I'll state the theorem I am posing up front, and then explain why I think this theorem appears to be true. I am asking if anyone can prove it, or knows references to where it is proved. Please, forgive me if it is trivial, or if a counter example is trivial too.
If $\phi(s,z) : \mathbb{C}_{\Re(s)>0} \times \mathbb{C} \to \mathbb{C}$ is holomorphic in both variables, and $$\phi(s_0,\phi(s_1,z)) = \phi(s_0 + s_1,z)$$ then necessarily $\frac{\partial^2}{\partial z^2} \phi(s,z) = 0$, so that $$\phi(s,z) = e^{qs}(z-z_0) + z_0$$ for $q,z_0 \in \mathbb{C}$ or $$\phi(s,z) = z+cs$$ for $c \in \mathbb{C}$
I ask this question because
A) I've never encountered a counter example in an extensive study of semigroups.
B) I can prove on a whole bunch of occasions if $\phi(a,z) = f(z)$; for $\Re(a) > 0$, for specific $f$; implies $\phi(s,z)$ cannot exist.
Examples include $f = \sin,\cos,\exp,\exp(p(z)), p(\exp(z))$ where $p$ is an arbitrary polynomial. If $f$ has a super attracting fixed point, no such $\phi$ exists. If $f^{\circ n}$ has fixed points $f$ doesn't have, then no such $\phi$ exists. In all these cases, no such solution exists for the orbits of $f$ either. I'm wondering if this is a universal trait. That, in some sense, the theorem above can be a kind of Liouville theorem.
Let's say that $\phi$ satisfies $f$, if $\phi(a,z) = f(z)$ for some $\Re(a) > 0$. To highlight the similarity to Liouville's theorem, the original theorem can be restated as
If $f:\mathbb{C} \to \mathbb{C}$ and some semigroup $\phi$ satisfies $f$, then $f= mz+b$ for some $m,b \in \mathbb{C}$.
Supposing the pair $f(\cdot)$ and $\phi(s,\cdot)$ don't have to map $\mathbb{C}$ to itself, that $\mathbb{C}$ is weakened to the unit disk $\mathbb{D}$, and $f(0) = 0$ with $|f'(0)| \neq 0,1$, then there always exists a $\phi$ satisfying $f$. It seems though, as soon as we lift from $\mathbb{D}$ (or any simply connected domain biholomorphic to $\mathbb{D}$) to $\mathbb{C}$ it fails.
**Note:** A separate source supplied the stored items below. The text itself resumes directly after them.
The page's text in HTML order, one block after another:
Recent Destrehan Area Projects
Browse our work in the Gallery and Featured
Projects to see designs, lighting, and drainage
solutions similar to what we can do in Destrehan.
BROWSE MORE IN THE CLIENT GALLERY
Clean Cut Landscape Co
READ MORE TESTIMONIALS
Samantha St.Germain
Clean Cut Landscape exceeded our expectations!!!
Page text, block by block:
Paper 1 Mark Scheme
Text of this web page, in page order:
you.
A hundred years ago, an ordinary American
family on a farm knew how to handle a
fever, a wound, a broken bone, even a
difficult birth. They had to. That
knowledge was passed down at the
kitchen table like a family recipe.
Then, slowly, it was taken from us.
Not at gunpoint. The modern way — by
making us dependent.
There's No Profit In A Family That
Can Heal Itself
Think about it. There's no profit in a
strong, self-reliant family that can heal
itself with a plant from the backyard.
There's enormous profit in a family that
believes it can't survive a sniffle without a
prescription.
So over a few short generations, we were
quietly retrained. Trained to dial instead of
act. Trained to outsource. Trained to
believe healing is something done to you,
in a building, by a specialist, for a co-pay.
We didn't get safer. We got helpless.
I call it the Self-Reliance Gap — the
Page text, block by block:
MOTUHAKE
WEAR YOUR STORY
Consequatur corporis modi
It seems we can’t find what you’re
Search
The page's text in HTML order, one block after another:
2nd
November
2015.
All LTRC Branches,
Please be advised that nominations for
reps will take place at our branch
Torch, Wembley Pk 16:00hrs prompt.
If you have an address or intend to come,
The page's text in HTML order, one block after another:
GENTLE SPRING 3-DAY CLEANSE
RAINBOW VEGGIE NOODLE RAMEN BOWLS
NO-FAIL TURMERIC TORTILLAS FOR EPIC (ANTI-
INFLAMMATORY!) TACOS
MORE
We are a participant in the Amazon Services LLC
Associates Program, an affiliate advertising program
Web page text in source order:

I can show the result in a restricted form, which I also think is interesting
If $p:\mathbb{C} \to \mathbb{C}$ is a polynomial, and there exists a semigroup $\phi$ satisfying $p$ then $p(z) = mz+b$ for some $m,b \in \mathbb{C}$
My main avenue of approach for deriving a contradiction has been to consider the Weierstrass product. It follows that if $\phi(s_0,z_n) = z_n$ then $\phi(s,z_n) = z_n$, so $\phi$ has a countable list of fixed points invariant on our choice of $s$, allowing us to say
$$\phi(s,z) = z + e^{g(s,z)}\prod_{n=0}^{\infty}(1-\frac{z}{z_n})e^{-p_n(z/z_n)}$$
where $p_n(z) = \sum_{j=1}^n \frac{z^j}{j}$. I've been fiddling around with this as it seems like a smart idea. Since $\lim_{s\to 0}\phi(s,z) = z$, and we have a semigroup property, it seems reasonable to think we can show that for all $\epsilon >0$ there exists a $\delta > 0$ such that $|\phi(\delta,z)-z| < C_\delta e^{|z|^{\epsilon}}$ then by Hadamard
$$\sum_{n=0}^\infty \frac{1}{|z_n|} < \infty$$
which greatly reduces the candidates for $f$ that can be satisfied by some $\phi$—$f$'s fixed points have to be sufficiently spaced out, so to speak.
Overall, I'm lost on the general case, and seem to be only able to prove it in specific circumstances. I think it says something rather profound about multiplication and addition, that, for another reason, they are incredibly special. Help, comments, suggestions, edits, anything is welcome, thanks.